■ How to complete this task
The lines below, beginning at the one that contains "modelling to identify" and ending at the last, are to be retyped exactly.

(Information provided)

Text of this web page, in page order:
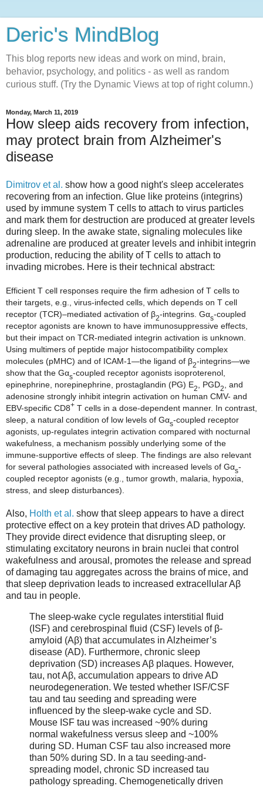
Deric's MindBlog
This blog reports new ideas and work on mind, brain,
behavior, psychology, and politics - as well as random
curious stuff. (Try the Dynamic Views at top of right column.)
Monday, March 11, 2019
How sleep aids recovery from infection,
may protect brain from Alzheimer's
disease
Dimitrov et al. show how a good night's sleep accelerates
recovering from an infection. Glue like proteins (integrins)
used by immune system T cells to attach to virus particles
and mark them for destruction are produced at greater levels
during sleep. In the awake state, signaling molecules like
adrenaline are produced at greater levels and inhibit integrin
production, reducing the ability of T cells to attach to
invading microbes. Here is their technical abstract:
Efficient T cell responses require the firm adhesion of T cells to
their targets, e.g., virus-infected cells, which depends on T cell
receptor (TCR)–mediated activation of β2-integrins. Gαs-coupled
receptor agonists are known to have immunosuppressive effects,
but their impact on TCR-mediated integrin activation is unknown.
Using multimers of peptide major histocompatibility complex
molecules (pMHC) and of ICAM-1—the ligand of β2-integrins—we
show that the Gαs-coupled receptor agonists isoproterenol,
epinephrine, norepinephrine, prostaglandin (PG) E2 , PGD2
, and
adenosine strongly inhibit integrin activation on human CMV- and
EBV-specific CD8+ T cells in a dose-dependent manner. In contrast,
sleep, a natural condition of low levels of Gαs-coupled receptor
agonists, up-regulates integrin activation compared with nocturnal
wakefulness, a mechanism possibly underlying some of the
immune-supportive effects of sleep. The findings are also relevant
for several pathologies associated with increased levels of Gαs-
coupled receptor agonists (e.g., tumor growth, malaria, hypoxia,
stress, and sleep disturbances).
Also, Holth et al. show that sleep appears to have a direct
protective effect on a key protein that drives AD pathology.
They provide direct evidence that disrupting sleep, or
stimulating excitatory neurons in brain nuclei that control
wakefulness and arousal, promotes the release and spread
of damaging tau aggregates across the brains of mice, and
that sleep deprivation leads to increased extracellular Aβ
and tau in people.
The sleep-wake cycle regulates interstitial fluid
(ISF) and cerebrospinal fluid (CSF) levels of β-
amyloid (Aβ) that accumulates in Alzheimer’s
disease (AD). Furthermore, chronic sleep
deprivation (SD) increases Aβ plaques. However,
tau, not Aβ, accumulation appears to drive AD
neurodegeneration. We tested whether ISF/CSF
tau and tau seeding and spreading were
influenced by the sleep-wake cycle and SD.
Mouse ISF tau was increased ~90% during
normal wakefulness versus sleep and ~100%
during SD. Human CSF tau also increased more
than 50% during SD. In a tau seeding-and-
spreading model, chronic SD increased tau
pathology spreading. Chemogenetically driven
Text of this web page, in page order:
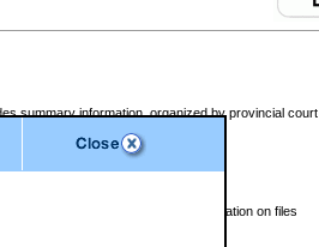
summary information, organized by provincial court
morning and contains information on files
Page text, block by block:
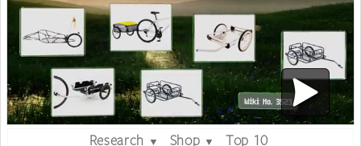
Research ▼ Shop ▼
Top 10
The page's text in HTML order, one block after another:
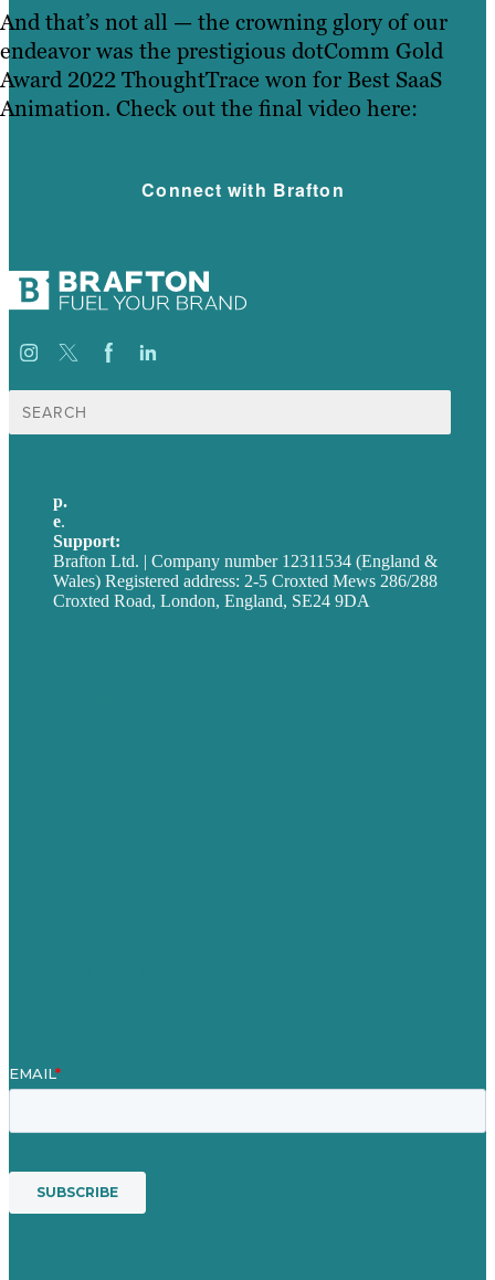
And that’s not all — the crowning glory of our
endeavor was the prestigious dotComm Gold
Award 2022 ThoughtTrace won for Best SaaS
Animation. Check out the final video here:
Connect with Brafton
Search
for:
p.
e.
Support:
Brafton Ltd. | Company number 12311534 (England &
Wales) Registered address: 2-5 Croxted Mews 286/288
Croxted Road, London, England, SE24 9DA
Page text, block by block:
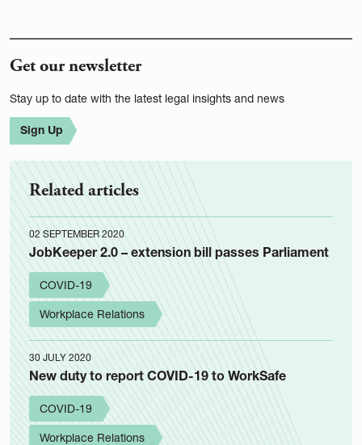
Get our newsletter
Stay up to date with the latest legal insights and news
Sign Up
Related articles
02 SEPTEMBER 2020
JobKeeper 2.0 – extension bill passes Parliament
COVID-19
Workplace Relations
30 JULY 2020
New duty to report COVID-19 to WorkSafe
COVID-19
Workplace Relations
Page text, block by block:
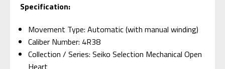
Specification:
Movement Type: Automatic (with manual winding)
Caliber Number: 4R38
Collection / Series: Seiko Selection Mechanical Open
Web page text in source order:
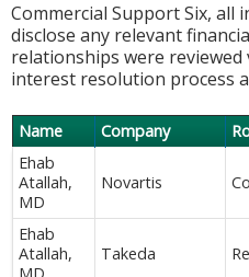
Commercial Support Six,
disclose any relevant
relationships were reviewed
interest resolution process
Name Company
Ehab
Atallah,
MD
Novartis
Ehab
Atallah,
MD
Takeda
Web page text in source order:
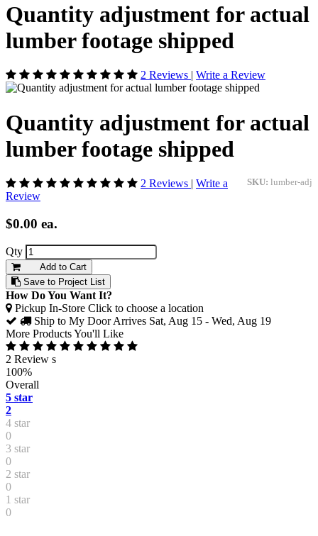
Quantity adjustment for actual
lumber footage shipped
2 Reviews | Write a Review
Quantity adjustment for actual
lumber footage shipped
SKU: lumber-adj
2 Reviews | Write a
Review
$0.00 ea.
Qty
Add to Cart
Save to Project List
How Do You Want It?
Pickup In-Store Click to choose a location
Ship to My DoorArrives Sat, Aug 15 - Wed, Aug 19
More Products You'll Like
2 Review s
100%
Overall
5 star
2
4 star
0
3 star
0
2 star
0
1 star
0
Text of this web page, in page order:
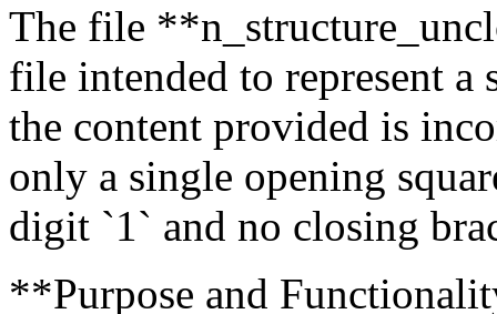
The file
file intended to represent a
the content provided is
only a single opening
digit `1` and no closing
**Purpose and
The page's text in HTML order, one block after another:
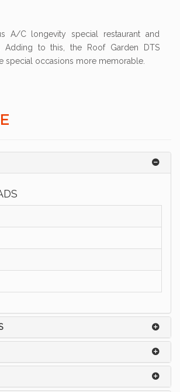
A/C longevity special restaurant and
Adding to this, the Roof Garden DTS
special occasions more memorable.
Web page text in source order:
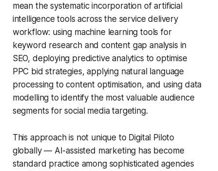
mean the systematic incorporation of artificial
intelligence tools across the service delivery
workflow: using machine learning tools for
keyword research and content gap analysis in
SEO, deploying predictive analytics to optimise
PPC bid strategies, applying natural language
processing to content optimisation, and using data
modelling to identify the most valuable audience
segments for social media targeting.
This approach is not unique to Digital Piloto
globally — AI-assisted marketing has become
standard practice among sophisticated agencies

(End Information provided)

■ Reply
modelling to identify the most valuable audience
segments for social media targeting.
This approach is not unique to Digital Piloto
globally — AI-assisted marketing has become
standard practice among sophisticated agencies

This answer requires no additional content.